DIFÍCILMENTE SE PUEDE LEER UN LIBRO MÁS
AMABLE ACERCA DE LA MUERTE DESDE UN PUNTO DE VISTA TAN DESESPERANZADO.
Julian Barnes reconoce que siempre ha
estado muy obsesionado con su propia desaparición, con la de sus seres queridos
y con la posibilidad de que no haya nada al otro lado. Él mismo califica su
obsesión, por no hablar de pánico, con el término psicológico "tanatofobia".
En este ensayo expone sus reflexiones al respecto, quizás para conjurar su
miedo de algún modo, si eso es posible.
Para tratar de explicarnos su punto de
vista, sus muchas dudas, sus bastantes intuiciones y sus pocas certezas, se
ayuda de anécdotas de escritores, de reflexiones de pensadores, de las
conversaciones con su hermano, el filósofo Jonathan Barnes, y sobre todo de su
propia experiencia con la muerte de sus padres. El tono del ensayo,
considerando lo desagradable del tema, no puede ser más amable. Barnes,
hablando de la muerte, es siempre respetuoso y equilibrado.

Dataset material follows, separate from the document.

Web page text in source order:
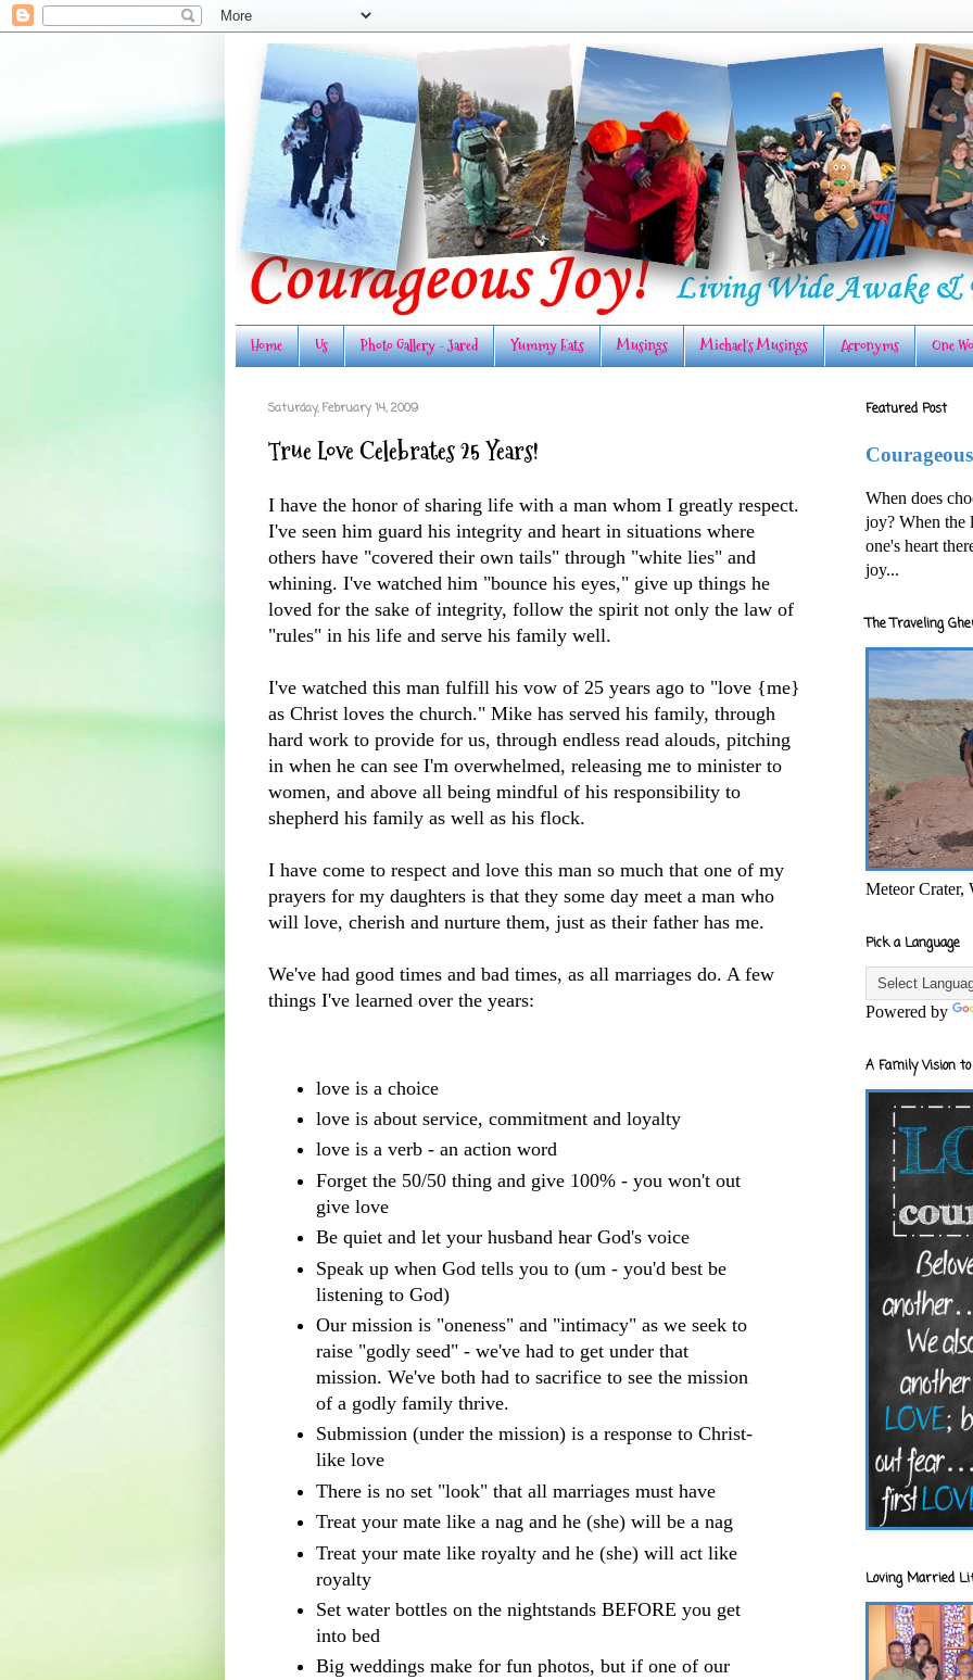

Abundando en el
tópico "fair play" británico, salpica su texto de refrescantes toques
de ironía, y evita cualquier intento de imponer su punto de vista a nadie,
aunque a lo largo de las páginas nos va quedando claro lo que opina al respecto,
que se puede resumir en la frase con la que da comienzo "Nada que
temer": "No
creo en Dios, pero le extraño". Ahí está la esencia de este estupendo
ensayo. Ahí y en el propio título, en el que, como él mismo explica, es la
palabra “nada” la que se impone a las demás.
Muy poco
después de haber acabado la redacción de este libro, murió Pat Kavanagh, su
pareja durante décadas y, claro, surge la duda de si Julian Barnes habría sido
capaz de escribirlo con la misma soltura de haber sabido que esto iba a ocurrir
tan pronto. Considerando lo mucho que le ha afectado, sospecho que no.
En fin, creo que difícilmente se puede leer un
libro más amable acerca de la muerte desde un punto de vista tan
desesperanzado. Pero eso sí, a pesar de todo, en caso de que el asunto te
angustie, mejor busca otra cosa para leer.